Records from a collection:

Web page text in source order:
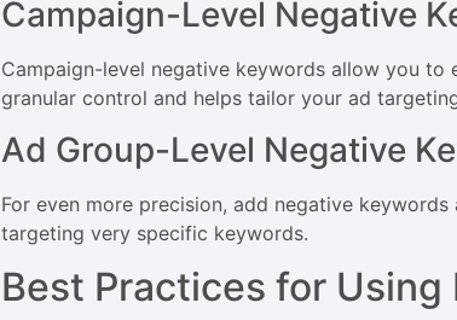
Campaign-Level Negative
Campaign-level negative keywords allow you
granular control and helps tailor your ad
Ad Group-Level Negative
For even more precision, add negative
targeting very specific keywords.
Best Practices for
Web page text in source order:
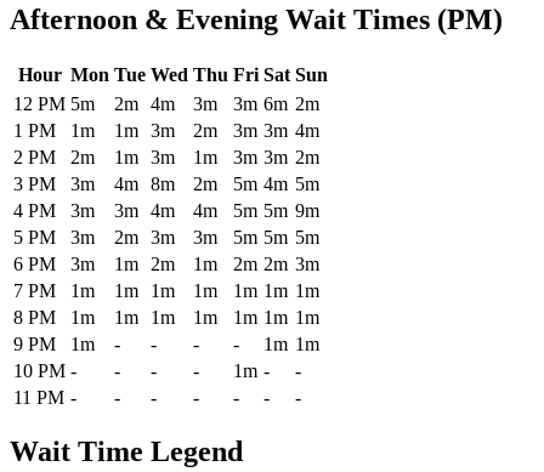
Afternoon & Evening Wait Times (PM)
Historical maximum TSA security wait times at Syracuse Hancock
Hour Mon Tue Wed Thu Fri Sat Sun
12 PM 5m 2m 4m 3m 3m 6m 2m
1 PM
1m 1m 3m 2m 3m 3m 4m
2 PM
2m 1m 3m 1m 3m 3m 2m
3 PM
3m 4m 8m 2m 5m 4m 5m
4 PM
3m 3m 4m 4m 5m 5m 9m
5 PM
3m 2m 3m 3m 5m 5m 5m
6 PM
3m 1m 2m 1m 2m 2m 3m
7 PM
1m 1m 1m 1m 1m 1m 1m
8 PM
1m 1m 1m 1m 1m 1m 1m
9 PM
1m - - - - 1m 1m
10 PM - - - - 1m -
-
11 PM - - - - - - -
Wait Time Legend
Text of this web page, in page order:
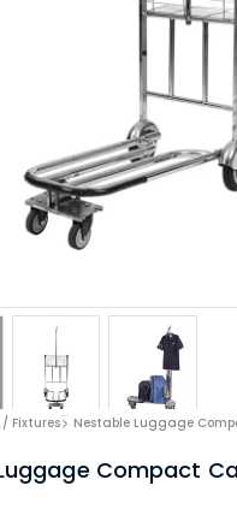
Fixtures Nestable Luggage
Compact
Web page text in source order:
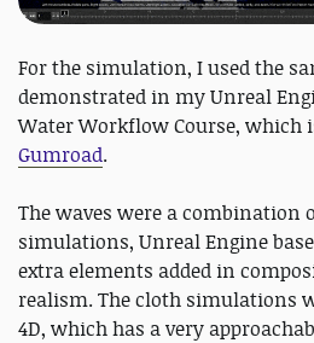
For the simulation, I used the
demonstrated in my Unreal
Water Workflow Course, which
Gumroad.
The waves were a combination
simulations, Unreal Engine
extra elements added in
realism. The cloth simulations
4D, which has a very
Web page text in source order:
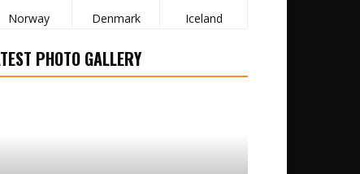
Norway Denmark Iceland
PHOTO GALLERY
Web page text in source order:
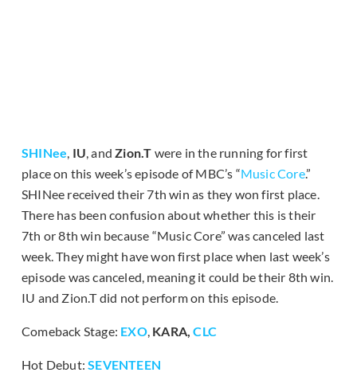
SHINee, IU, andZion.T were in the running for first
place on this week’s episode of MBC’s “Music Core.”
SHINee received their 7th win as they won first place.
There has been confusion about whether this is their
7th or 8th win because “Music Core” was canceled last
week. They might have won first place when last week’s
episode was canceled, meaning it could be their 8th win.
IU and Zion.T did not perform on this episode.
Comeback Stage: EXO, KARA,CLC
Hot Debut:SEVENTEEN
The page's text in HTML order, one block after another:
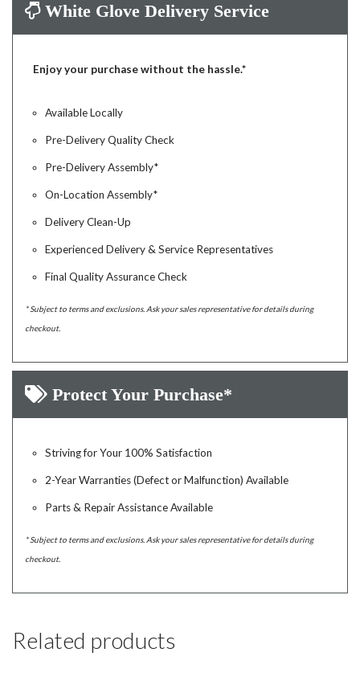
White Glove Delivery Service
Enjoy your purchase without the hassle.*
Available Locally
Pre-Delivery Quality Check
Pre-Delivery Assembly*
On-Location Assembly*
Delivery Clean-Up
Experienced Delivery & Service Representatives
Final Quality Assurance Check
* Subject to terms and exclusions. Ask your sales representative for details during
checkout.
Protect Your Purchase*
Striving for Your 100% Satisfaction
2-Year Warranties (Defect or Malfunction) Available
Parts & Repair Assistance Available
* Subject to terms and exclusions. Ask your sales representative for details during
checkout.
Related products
==
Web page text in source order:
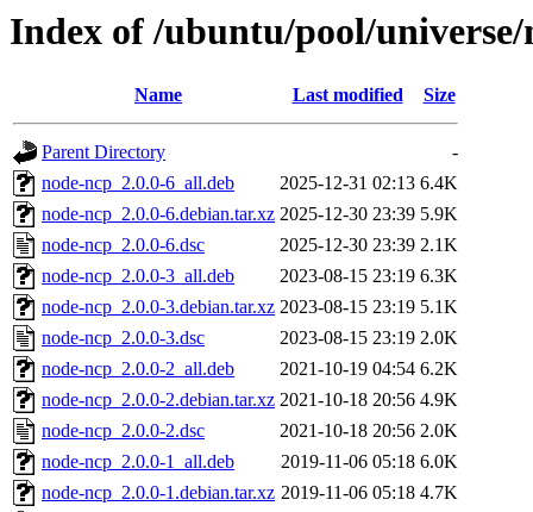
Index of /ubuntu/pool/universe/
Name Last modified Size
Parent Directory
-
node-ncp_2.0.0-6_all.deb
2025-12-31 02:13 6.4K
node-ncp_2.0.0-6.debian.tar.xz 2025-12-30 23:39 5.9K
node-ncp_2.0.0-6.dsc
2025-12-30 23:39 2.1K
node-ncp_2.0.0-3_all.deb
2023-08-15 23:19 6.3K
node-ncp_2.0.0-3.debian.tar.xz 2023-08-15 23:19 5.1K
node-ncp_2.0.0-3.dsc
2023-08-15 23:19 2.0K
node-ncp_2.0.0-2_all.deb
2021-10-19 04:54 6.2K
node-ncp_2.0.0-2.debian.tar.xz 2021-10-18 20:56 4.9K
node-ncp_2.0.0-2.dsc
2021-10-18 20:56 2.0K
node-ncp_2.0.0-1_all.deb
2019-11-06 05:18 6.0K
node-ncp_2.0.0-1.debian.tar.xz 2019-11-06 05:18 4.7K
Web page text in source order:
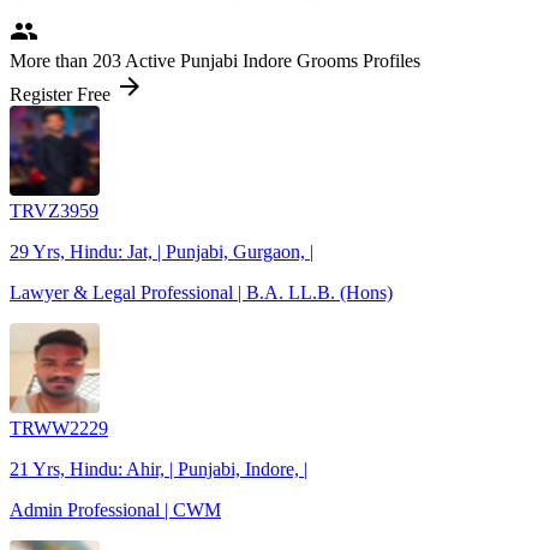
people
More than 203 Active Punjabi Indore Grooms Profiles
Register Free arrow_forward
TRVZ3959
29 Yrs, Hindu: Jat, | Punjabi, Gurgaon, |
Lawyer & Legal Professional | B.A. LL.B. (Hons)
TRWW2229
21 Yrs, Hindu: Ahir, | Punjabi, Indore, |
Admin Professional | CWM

§ PROBLEM TO WORK ON
Look through the data and gather every line with the string "Campaign" in it.

§ SOLUTION FOR THIS PROBLEM
Campaign-Level Negative
Campaign-level negative keywords allow you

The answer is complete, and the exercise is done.